— HOW TO COMPLETE THIS TASK —
Each entry in the block below needs to be copied out exactly.

— DATA —

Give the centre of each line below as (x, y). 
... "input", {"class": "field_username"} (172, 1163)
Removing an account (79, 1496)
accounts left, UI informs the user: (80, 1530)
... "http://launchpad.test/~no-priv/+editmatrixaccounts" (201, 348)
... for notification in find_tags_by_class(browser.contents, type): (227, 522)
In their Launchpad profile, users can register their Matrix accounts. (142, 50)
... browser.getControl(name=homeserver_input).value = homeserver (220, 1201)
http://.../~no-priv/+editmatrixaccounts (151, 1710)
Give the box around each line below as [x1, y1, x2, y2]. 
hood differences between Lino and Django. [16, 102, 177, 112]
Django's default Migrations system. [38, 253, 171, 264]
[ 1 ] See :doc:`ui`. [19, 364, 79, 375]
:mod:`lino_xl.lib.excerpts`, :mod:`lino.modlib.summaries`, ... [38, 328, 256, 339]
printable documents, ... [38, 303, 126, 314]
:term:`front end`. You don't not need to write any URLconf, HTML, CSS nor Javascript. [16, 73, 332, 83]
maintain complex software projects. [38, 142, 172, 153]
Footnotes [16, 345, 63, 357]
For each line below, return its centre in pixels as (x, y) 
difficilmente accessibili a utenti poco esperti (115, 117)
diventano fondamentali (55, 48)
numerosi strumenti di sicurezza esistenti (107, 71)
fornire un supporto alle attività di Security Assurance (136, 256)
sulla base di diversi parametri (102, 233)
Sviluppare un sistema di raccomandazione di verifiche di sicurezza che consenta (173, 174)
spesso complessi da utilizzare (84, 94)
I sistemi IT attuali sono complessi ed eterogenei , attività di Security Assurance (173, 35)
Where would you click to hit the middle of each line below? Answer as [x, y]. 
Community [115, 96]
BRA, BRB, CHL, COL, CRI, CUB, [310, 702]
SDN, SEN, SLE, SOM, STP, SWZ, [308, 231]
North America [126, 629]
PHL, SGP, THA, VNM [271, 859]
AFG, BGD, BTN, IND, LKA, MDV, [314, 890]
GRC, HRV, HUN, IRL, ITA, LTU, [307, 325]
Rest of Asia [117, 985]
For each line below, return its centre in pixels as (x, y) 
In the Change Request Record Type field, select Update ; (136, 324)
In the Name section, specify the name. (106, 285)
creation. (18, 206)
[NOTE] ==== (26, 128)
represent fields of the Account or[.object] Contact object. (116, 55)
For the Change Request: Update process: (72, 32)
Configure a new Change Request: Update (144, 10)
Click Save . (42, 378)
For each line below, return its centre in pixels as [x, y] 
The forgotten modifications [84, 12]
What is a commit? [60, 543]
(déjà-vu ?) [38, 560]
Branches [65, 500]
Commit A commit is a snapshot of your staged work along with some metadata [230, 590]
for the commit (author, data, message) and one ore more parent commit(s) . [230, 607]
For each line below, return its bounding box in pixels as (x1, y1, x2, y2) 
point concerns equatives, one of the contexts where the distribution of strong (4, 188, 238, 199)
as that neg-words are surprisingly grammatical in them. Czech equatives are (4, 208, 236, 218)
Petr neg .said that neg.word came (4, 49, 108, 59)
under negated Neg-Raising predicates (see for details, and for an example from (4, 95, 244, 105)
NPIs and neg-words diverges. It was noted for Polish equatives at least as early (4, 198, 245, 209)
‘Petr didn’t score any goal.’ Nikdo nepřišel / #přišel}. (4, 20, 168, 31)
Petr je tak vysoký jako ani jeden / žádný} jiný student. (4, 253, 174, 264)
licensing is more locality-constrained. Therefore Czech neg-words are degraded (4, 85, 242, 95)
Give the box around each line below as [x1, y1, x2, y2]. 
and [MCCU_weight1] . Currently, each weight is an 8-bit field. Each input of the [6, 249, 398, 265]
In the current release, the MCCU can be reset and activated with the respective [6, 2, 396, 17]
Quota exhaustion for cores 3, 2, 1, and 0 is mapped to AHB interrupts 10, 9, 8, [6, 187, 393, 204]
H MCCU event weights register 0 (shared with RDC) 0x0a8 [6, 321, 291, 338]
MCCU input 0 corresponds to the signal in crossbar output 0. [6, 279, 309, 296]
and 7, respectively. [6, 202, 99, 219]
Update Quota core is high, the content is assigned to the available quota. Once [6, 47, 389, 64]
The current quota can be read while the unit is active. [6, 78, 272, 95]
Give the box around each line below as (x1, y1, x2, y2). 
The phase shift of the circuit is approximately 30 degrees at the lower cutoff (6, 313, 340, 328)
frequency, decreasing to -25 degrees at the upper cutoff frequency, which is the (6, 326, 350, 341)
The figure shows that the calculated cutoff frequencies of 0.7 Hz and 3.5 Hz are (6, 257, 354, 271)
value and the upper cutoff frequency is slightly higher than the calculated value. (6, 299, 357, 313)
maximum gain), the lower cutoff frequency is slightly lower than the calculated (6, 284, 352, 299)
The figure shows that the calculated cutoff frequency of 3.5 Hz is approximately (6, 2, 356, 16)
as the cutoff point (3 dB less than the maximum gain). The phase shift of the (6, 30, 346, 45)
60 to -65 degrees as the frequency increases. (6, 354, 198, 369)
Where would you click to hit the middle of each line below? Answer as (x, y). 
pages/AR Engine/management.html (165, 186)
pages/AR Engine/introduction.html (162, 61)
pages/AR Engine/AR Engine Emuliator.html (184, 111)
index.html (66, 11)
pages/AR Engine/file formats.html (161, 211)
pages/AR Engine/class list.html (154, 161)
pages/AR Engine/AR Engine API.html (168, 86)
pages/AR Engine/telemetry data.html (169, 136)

— SOLVED EXERCISE —
Give the centre of each line below as (x, y). 
... "input", {"class": "field_username"} (172, 1163)
Removing an account (79, 1496)
accounts left, UI informs the user: (80, 1530)
... "http://launchpad.test/~no-priv/+editmatrixaccounts" (201, 348)
... for notification in find_tags_by_class(browser.contents, type): (227, 522)
In their Launchpad profile, users can register their Matrix accounts. (142, 50)
... browser.getControl(name=homeserver_input).value = homeserver (220, 1201)
http://.../~no-priv/+editmatrixaccounts (151, 1710)
Give the box around each line below as [x1, y1, x2, y2]. 
hood differences between Lino and Django. [16, 102, 177, 112]
Django's default Migrations system. [38, 253, 171, 264]
[ 1 ] See :doc:`ui`. [19, 364, 79, 375]
:mod:`lino_xl.lib.excerpts`, :mod:`lino.modlib.summaries`, ... [38, 328, 256, 339]
printable documents, ... [38, 303, 126, 314]
:term:`front end`. You don't not need to write any URLconf, HTML, CSS nor Javascript. [16, 73, 332, 83]
maintain complex software projects. [38, 142, 172, 153]
Footnotes [16, 345, 63, 357]
For each line below, return its centre in pixels as (x, y) 
difficilmente accessibili a utenti poco esperti (115, 117)
diventano fondamentali (55, 48)
numerosi strumenti di sicurezza esistenti (107, 71)
fornire un supporto alle attività di Security Assurance (136, 256)
sulla base di diversi parametri (102, 233)
Sviluppare un sistema di raccomandazione di verifiche di sicurezza che consenta (173, 174)
spesso complessi da utilizzare (84, 94)
I sistemi IT attuali sono complessi ed eterogenei , attività di Security Assurance (173, 35)
Where would you click to hit the middle of each line below? Answer as [x, y]. 
Community [115, 96]
BRA, BRB, CHL, COL, CRI, CUB, [310, 702]
SDN, SEN, SLE, SOM, STP, SWZ, [308, 231]
North America [126, 629]
PHL, SGP, THA, VNM [271, 859]
AFG, BGD, BTN, IND, LKA, MDV, [314, 890]
GRC, HRV, HUN, IRL, ITA, LTU, [307, 325]
Rest of Asia [117, 985]
For each line below, return its centre in pixels as (x, y) 
In the Change Request Record Type field, select Update ; (136, 324)
In the Name section, specify the name. (106, 285)
creation. (18, 206)
[NOTE] ==== (26, 128)
represent fields of the Account or[.object] Contact object. (116, 55)
For the Change Request: Update process: (72, 32)
Configure a new Change Request: Update (144, 10)
Click Save . (42, 378)
For each line below, return its centre in pixels as [x, y] 
The forgotten modifications [84, 12]
What is a commit? [60, 543]
(déjà-vu ?) [38, 560]
Branches [65, 500]
Commit A commit is a snapshot of your staged work along with some metadata [230, 590]
for the commit (author, data, message) and one ore more parent commit(s) . [230, 607]
For each line below, return its bounding box in pixels as (x1, y1, x2, y2) 
point concerns equatives, one of the contexts where the distribution of strong (4, 188, 238, 199)
as that neg-words are surprisingly grammatical in them. Czech equatives are (4, 208, 236, 218)
Petr neg .said that neg.word came (4, 49, 108, 59)
under negated Neg-Raising predicates (see for details, and for an example from (4, 95, 244, 105)
NPIs and neg-words diverges. It was noted for Polish equatives at least as early (4, 198, 245, 209)
‘Petr didn’t score any goal.’ Nikdo nepřišel / #přišel}. (4, 20, 168, 31)
Petr je tak vysoký jako ani jeden / žádný} jiný student. (4, 253, 174, 264)
licensing is more locality-constrained. Therefore Czech neg-words are degraded (4, 85, 242, 95)
Give the box around each line below as [x1, y1, x2, y2]. 
and [MCCU_weight1] . Currently, each weight is an 8-bit field. Each input of the [6, 249, 398, 265]
In the current release, the MCCU can be reset and activated with the respective [6, 2, 396, 17]
Quota exhaustion for cores 3, 2, 1, and 0 is mapped to AHB interrupts 10, 9, 8, [6, 187, 393, 204]
H MCCU event weights register 0 (shared with RDC) 0x0a8 [6, 321, 291, 338]
MCCU input 0 corresponds to the signal in crossbar output 0. [6, 279, 309, 296]
and 7, respectively. [6, 202, 99, 219]
Update Quota core is high, the content is assigned to the available quota. Once [6, 47, 389, 64]
The current quota can be read while the unit is active. [6, 78, 272, 95]
Give the box around each line below as (x1, y1, x2, y2). 
The phase shift of the circuit is approximately 30 degrees at the lower cutoff (6, 313, 340, 328)
frequency, decreasing to -25 degrees at the upper cutoff frequency, which is the (6, 326, 350, 341)
The figure shows that the calculated cutoff frequencies of 0.7 Hz and 3.5 Hz are (6, 257, 354, 271)
value and the upper cutoff frequency is slightly higher than the calculated value. (6, 299, 357, 313)
maximum gain), the lower cutoff frequency is slightly lower than the calculated (6, 284, 352, 299)
The figure shows that the calculated cutoff frequency of 3.5 Hz is approximately (6, 2, 356, 16)
as the cutoff point (3 dB less than the maximum gain). The phase shift of the (6, 30, 346, 45)
60 to -65 degrees as the frequency increases. (6, 354, 198, 369)
Where would you click to hit the middle of each line below? Answer as (x, y). 
pages/AR Engine/management.html (165, 186)
pages/AR Engine/introduction.html (162, 61)
pages/AR Engine/AR Engine Emuliator.html (184, 111)
index.html (66, 11)
pages/AR Engine/file formats.html (161, 211)
pages/AR Engine/class list.html (154, 161)
pages/AR Engine/AR Engine API.html (168, 86)
pages/AR Engine/telemetry data.html (169, 136)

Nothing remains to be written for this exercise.